Em apenas uma tarde, eu aprendi (na marra) sobre o que fazer
e o que não fazer para ser dar bem como um vendedor porta a porta
Sempre fui um péssimo vendedor e um negociador tão ruim
quanto. Desde criança. Quando tinha de vender bilhetes de sorteios na escola,
só conseguia atingir a cota com a solidariedade do pessoal de casa - nessas
horas, sempre dava graças a Deus por ter uma família grande! Nas vezes em que
tentei colocar à venda objetos que não me serviam mais, sempre fui um fiasco.
Ou não conseguia quem comprasse ou acabava saindo no prejuízo - nessas
ocasiões, era impressionante: os compradores sempre tinham mais lábia do que o
vendedor. Essas histórias de gente de sucesso que começou com uma barraquinha
de doces ou de refresco com os amigos na infância eu nunca vou poder contar.
Com a falta de jeito para as vendas, acabei criando uma
aversão tão grande a esse tipo de trabalho que, quando não sabia o que escolher
no ano do vestibular, um dos critérios de exclusão foi justamente esse: topo
(quase) qualquer coisa, desde que um dia eu não precise vender algo para
sobreviver. Acabei escolhendo jornalismo, com duas certezas que mais tarde se
provaram meras pegadinhas do malandro. A primeira era a de que, finalmente,
tinha me livrado da matemática, que durou até o dia em que tive de fazer minha
primeira matéria sobre estatísticas do IBGE. A segunda merece um parágrafo à
parte.
Com exceção do meu peixe, até esta edição da Administradores
eu nunca tinha precisado vender nada para garantir o final feliz do mês. E, no
final das contas, continuo sem vender. Mas, graças a mais uma ideia genial (só
que não) do nosso editor Fábio Bandeira de Mello, precisei tentar. O lance:
atuar como vendedor porta a porta e depois contar a experiência aqui. De cara,
vi que isso não daria certo. Mas, se para eu comer o pão, o diabo teria que
amassá-lo, melhor que eu mesmo amassasse.
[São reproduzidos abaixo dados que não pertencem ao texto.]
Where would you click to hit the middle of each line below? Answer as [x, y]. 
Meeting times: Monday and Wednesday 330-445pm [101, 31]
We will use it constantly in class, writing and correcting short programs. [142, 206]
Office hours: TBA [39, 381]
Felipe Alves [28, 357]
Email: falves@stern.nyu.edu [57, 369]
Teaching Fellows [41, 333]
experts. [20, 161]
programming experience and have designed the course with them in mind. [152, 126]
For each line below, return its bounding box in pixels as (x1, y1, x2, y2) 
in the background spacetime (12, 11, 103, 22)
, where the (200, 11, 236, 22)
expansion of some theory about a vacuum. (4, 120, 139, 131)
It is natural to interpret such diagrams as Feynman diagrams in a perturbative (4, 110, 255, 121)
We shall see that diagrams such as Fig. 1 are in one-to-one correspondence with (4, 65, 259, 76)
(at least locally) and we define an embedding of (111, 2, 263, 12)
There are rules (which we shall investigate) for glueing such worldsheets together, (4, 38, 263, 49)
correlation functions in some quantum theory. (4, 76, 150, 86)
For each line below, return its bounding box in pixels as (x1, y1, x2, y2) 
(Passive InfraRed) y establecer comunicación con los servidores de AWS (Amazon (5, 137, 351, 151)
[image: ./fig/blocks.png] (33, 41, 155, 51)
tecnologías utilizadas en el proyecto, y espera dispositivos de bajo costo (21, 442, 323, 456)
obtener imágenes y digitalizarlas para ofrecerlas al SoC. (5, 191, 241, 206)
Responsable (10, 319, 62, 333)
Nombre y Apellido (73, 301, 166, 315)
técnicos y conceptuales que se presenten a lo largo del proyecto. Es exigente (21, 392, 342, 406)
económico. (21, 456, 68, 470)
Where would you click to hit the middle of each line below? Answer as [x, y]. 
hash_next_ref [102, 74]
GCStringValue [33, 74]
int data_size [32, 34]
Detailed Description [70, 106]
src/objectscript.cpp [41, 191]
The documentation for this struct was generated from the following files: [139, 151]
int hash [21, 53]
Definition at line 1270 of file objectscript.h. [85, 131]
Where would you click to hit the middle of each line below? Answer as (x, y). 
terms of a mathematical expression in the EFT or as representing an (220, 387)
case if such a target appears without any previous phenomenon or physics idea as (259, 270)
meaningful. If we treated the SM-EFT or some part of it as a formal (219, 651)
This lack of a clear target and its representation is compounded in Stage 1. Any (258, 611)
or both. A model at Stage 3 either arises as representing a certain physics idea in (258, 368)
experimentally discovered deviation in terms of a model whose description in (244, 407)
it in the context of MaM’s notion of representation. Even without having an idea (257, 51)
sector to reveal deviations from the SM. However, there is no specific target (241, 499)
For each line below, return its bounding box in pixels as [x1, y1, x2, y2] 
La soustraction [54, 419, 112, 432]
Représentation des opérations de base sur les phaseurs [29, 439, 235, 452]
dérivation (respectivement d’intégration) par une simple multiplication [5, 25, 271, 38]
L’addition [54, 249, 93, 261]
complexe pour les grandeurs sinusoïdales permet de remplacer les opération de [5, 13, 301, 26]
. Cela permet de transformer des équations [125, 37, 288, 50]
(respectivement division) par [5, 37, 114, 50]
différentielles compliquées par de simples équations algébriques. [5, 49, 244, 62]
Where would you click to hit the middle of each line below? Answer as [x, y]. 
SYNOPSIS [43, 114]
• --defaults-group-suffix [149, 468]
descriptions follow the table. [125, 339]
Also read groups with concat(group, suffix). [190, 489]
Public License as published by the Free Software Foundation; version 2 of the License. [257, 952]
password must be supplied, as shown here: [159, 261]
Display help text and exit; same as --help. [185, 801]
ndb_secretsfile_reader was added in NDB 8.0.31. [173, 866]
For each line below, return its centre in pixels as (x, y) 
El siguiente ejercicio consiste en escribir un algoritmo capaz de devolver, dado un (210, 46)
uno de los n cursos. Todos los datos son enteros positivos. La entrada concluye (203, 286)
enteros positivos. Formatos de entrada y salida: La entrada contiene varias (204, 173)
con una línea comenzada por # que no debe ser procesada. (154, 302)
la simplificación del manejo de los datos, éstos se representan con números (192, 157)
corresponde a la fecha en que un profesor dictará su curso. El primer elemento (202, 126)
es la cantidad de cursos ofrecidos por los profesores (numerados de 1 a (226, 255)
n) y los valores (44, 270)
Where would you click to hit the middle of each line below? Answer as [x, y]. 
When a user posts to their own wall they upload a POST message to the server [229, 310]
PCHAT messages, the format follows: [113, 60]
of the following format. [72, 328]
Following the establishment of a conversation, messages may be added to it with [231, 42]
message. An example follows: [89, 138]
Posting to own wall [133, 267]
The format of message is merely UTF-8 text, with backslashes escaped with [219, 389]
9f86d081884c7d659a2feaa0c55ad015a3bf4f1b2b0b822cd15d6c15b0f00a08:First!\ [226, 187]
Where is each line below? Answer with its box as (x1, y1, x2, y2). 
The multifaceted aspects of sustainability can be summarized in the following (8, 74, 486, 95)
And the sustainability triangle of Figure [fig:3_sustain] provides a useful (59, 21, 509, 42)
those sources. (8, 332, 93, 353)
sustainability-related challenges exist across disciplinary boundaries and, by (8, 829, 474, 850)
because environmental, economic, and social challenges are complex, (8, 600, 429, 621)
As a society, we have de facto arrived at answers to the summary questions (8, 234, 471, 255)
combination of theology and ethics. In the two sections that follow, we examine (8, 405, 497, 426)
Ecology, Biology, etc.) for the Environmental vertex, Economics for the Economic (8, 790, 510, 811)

Fui à luta. Os produtos: livros (de best-sellers de
auto-ajuda a biografias de celebridades). O público: qualquer pessoa que me
abrisse a porta. A meta: pelo menos, voltar para a redação com uma boa história
para contar. Depois de três horas sob o sol, com uma pilha de livros nas mãos,
entretanto, não tinha ainda nada demais. Apenas alguns “não tenho interesse” e
outros “passe depois que a dona da casa não se encontra”, e nada mais. Aceitei,
então, que não teria jeito e voltei para a redação. O bom senso recomendava
voltar, dizer que a missão falhou e sugerir pensarmos em outra coisa. E assim o
fiz.
De volta, cabisbaixo, com todos os livros nas mãos, a equipe
em peso me perguntou, quase em uníssono: “e aí, vendeu quantos?”. Não sei por
quê, mas meu “nenhum” foi hilário. É verdade que eu não vi graça. Mas as
pessoas riram (com exceção de Fábio, que perdeu mais alguns fios de cabelo
pensando na edição que tinha de fechar). Eu sentei e já fui chamando a turma
para discutirmos o plano B. Foi aí, então, que o big boss Leandro Vieira chegou
com a solução: trocar uma ideia com uma lenda viva das vendas porta a porta. O
homem que vendeu 10 máquinas de datilografia em meia horinha de conversa e
comprou casa, carro e estabilidade vendendo enciclopédias nas ruas. Seu Vieira.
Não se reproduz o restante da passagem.